Filter the lines below, keeping each one that holds "with".

Stored items from a collection:
======

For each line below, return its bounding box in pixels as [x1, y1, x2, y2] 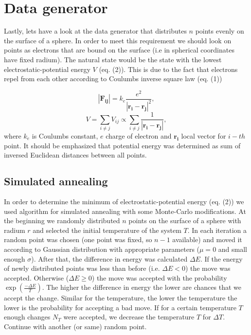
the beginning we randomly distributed [4, 215, 120, 226]
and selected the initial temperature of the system [33, 225, 181, 235]
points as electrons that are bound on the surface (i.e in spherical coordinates [4, 45, 234, 55]
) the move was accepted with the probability [91, 272, 227, 282]
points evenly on [195, 26, 244, 36]
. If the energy [200, 253, 243, 264]
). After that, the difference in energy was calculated [31, 253, 188, 264]
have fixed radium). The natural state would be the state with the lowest [4, 54, 222, 64]

======

**Finished exercise:**
) the move was accepted with the probability [91, 272, 227, 282]
have fixed radium). The natural state would be the state with the lowest [4, 54, 222, 64]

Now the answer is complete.